Start of Block

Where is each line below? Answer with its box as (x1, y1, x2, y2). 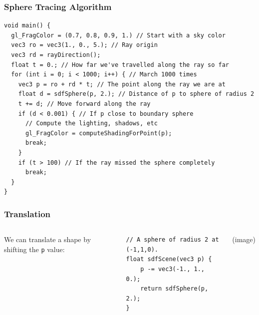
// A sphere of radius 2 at (126, 236, 219, 244)
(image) (232, 234, 256, 245)
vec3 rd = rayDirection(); (11, 51, 101, 58)
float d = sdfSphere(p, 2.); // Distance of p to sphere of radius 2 (18, 90, 255, 98)
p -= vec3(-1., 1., (140, 265, 205, 273)
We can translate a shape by (4, 234, 91, 245)
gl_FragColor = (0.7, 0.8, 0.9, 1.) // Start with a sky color (11, 31, 226, 39)
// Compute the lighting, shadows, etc (25, 120, 158, 127)
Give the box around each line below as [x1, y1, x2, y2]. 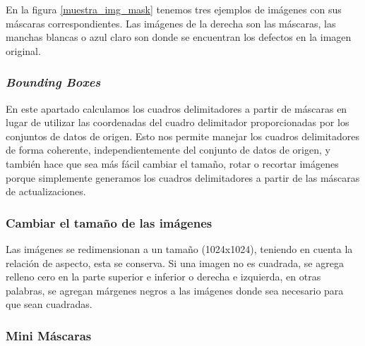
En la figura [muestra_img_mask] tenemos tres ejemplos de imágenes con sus [6, 2, 342, 16]
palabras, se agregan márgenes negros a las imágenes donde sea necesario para [6, 283, 344, 297]
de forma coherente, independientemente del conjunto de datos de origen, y [6, 142, 330, 157]
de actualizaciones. [6, 184, 86, 199]
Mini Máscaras [6, 326, 92, 344]
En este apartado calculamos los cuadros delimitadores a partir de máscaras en [6, 101, 347, 116]
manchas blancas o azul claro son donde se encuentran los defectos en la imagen [6, 30, 352, 44]
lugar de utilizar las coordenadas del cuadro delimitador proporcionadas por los [6, 115, 349, 130]

End of Block

GOAL OF THE EXERCISE:
Whenever a line of the entries contains "sphere", it counts toward the total; state that total alone.

EXPECTED OUTPUT:
2